The Canadian dollar weakened to a two-week low against its US counterpart on Friday after tame inflation data tempered prospects for Bank of Canada interest rate hikes, but losses for the currency were pared as oil rallied more than 2 percent. Canada's annual inflation rate decreased to 1.4 percent last month from 1.6 percent in September, while a recent uptrend in the Bank of Canada's measures of core inflation stalled.
The report was slightly "dovish" due to the potential for those core measures to plateau in the near term, said Derek Holt, head of capital markets economics at Scotiabank. Chances of another rate hike by the Bank of Canada through March slipped to about 60 percent from 70 percent before the data, the overnight index swaps market indicated.

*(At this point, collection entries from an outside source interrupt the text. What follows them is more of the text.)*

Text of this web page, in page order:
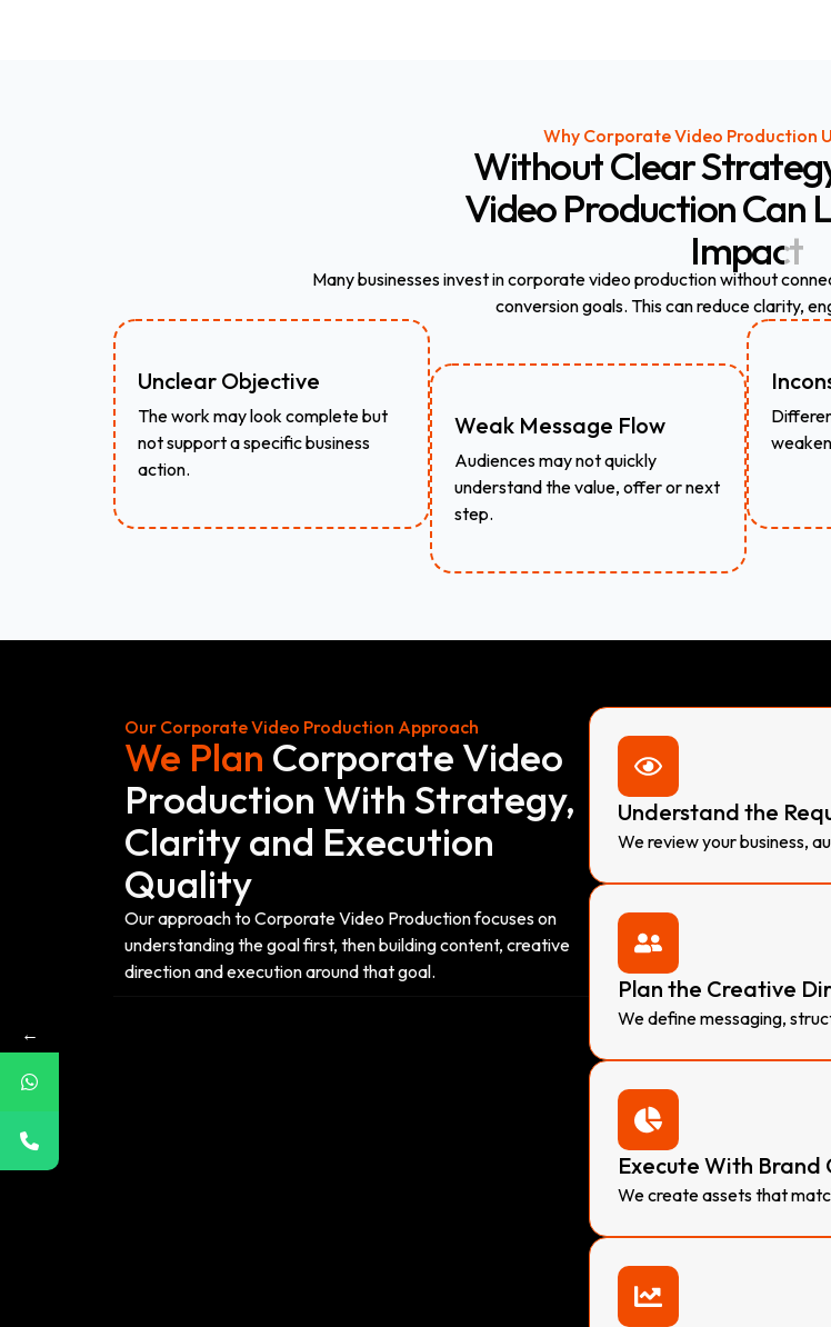
Why Corporate Video Production
WithoutClear
VideoProductionCan
Impact
Many businesses invest in corporate video production without
conversion goals. This can reduce clarity,
Unclear Objective
The work may look complete but
not support a specific business
action.
Weak Message Flow
Audiences may not quickly
understand the value, offer or next
step.
Our Corporate Video Production Approach
We Plan Corporate Video
Production With Strategy,
Clarity and Execution
Quality
Our approach to Corporate Video Production focuses on
understanding the goal first, then building content, creative
direction and execution around that goal.
Understand the
We review your business,
Plan the Creative
We define messaging,
Execute With Brand
We create assets that
←

The central bank has held off from raising rates since September because of worries about a number of uncertainties for the outlook of the economy, including renegotiation of the North American Free Trade Agreement (NAFTA). A key round of talks to update NAFTA formally opened on Friday with Canada and Mexico seeking to show more flexibility about addressing hardline US demands that they had previously dismissed as unworkable.

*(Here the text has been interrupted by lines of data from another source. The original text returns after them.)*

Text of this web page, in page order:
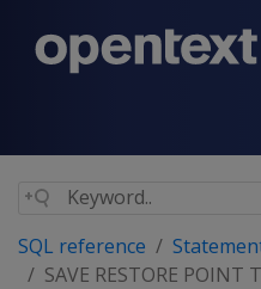
SQL reference
SAVE RESTORE POINT
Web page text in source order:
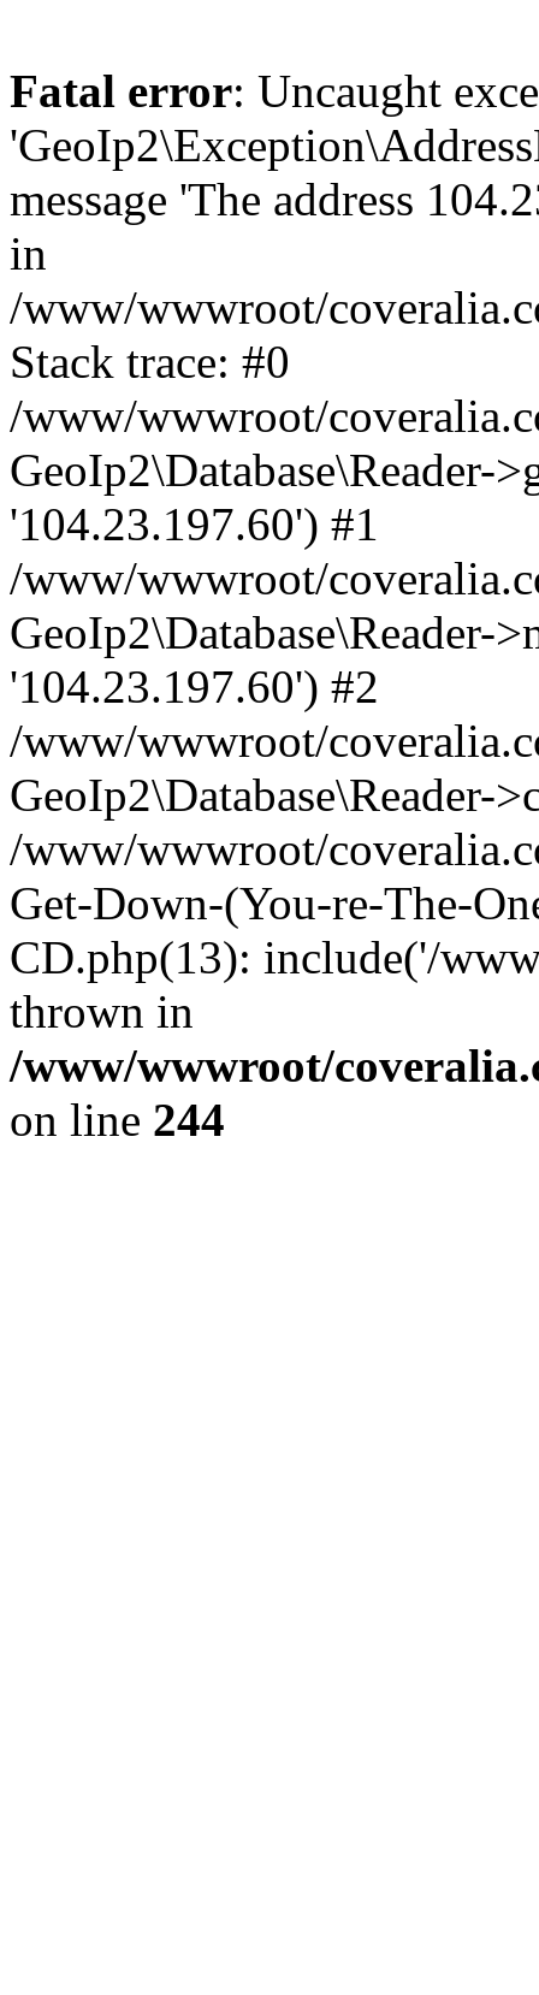
Fatal error: Uncaught
message 'The address
in
/www/wwwroot/
Stack trace: #0
/www/wwwroot/
GeoIp2\Database\Reader-
'104.23.197.60') #1
/www/wwwroot/
GeoIp2\Database\Reader-
'104.23.197.60') #2
/www/wwwroot/
GeoIp2\Database\Reader-
/www/wwwroot/
Get-Down-(You-re-The-
CD.php(13): include('/
thrown in
/www/wwwroot/
on line 244
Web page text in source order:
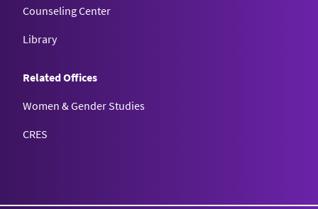
Counseling Center
Library
Related Offices
Women & Gender Studies
CRES
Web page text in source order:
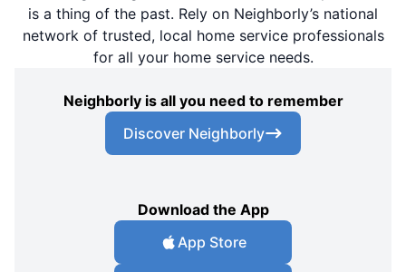
is a thing of the past. Rely on Neighborly’s national
network of trusted, local home service professionals
for all your home service needs.
Neighborly is all you need to remember
Discover Neighborly
Download the App
App Store
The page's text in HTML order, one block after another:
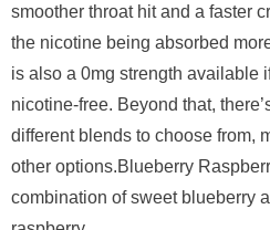
smoother throat hit and a faster
the nicotine being absorbed
is also a 0mg strength available
nicotine-free. Beyond that,
different blends to choose from,
other options.Blueberry
combination of sweet blueberry
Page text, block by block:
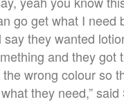
go get what I need
say they wanted
and they got
wrong colour so
they need,” said
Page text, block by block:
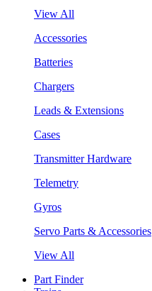
View All
Accessories
Batteries
Chargers
Leads & Extensions
Cases
Transmitter Hardware
Telemetry
Gyros
Servo Parts & Accessories
View All
Part Finder
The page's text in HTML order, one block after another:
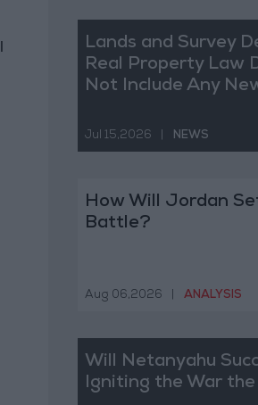
Lands and Survey
Real Property Law
Not Include Any
Jul 15,2026 NEWS
How Will Jordan
Battle?
Aug 06,2026 ANALYSIS
Will Netanyahu
Igniting the War
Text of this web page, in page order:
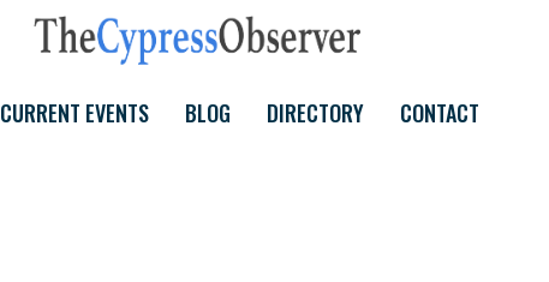
CURRENT EVENTS BLOG DIRECTORY CONTACT
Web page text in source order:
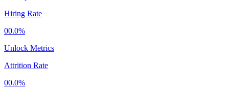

The decision this week by Canada's central bank to add more speeches from policymakers to its schedule after an interest rate decision will not do enough to provide better forward guidance on monetary policy, analysts said. US crude oil prices settled 2.6 percent higher at $56.55 a barrel. Oil is one of Canada's major exports. At 4 pm ET (2100 GMT), the Canadian dollar was trading at C$1.2765 to the greenback, or 78.34 US cents, down 0.1 percent. It touched its weakest level since November 3 at C$1.2824.
For the week, the loonie fell 0.6 percent. Speculators have cut bullish bets on the Canadian dollar, data from the US Commodity Futures Trading Commission and Reuters calculations showed. As of November 14, net long positions had slipped to 47,335 contracts from 50,889 a week earlier. In October, bullish bets had reached 76,392 contracts, the highest in five years.
Canadian government bond prices were higher across the yield curve, with the two-year up 4.5 Canadian cents to yield 1.457 percent and the 10-year rising 31 Canadian cents to yield 1.936 percent. The gap between Canada's 2-year yield and its US equivalent widened by 3.6 basis points to a spread of -26.8 basis points.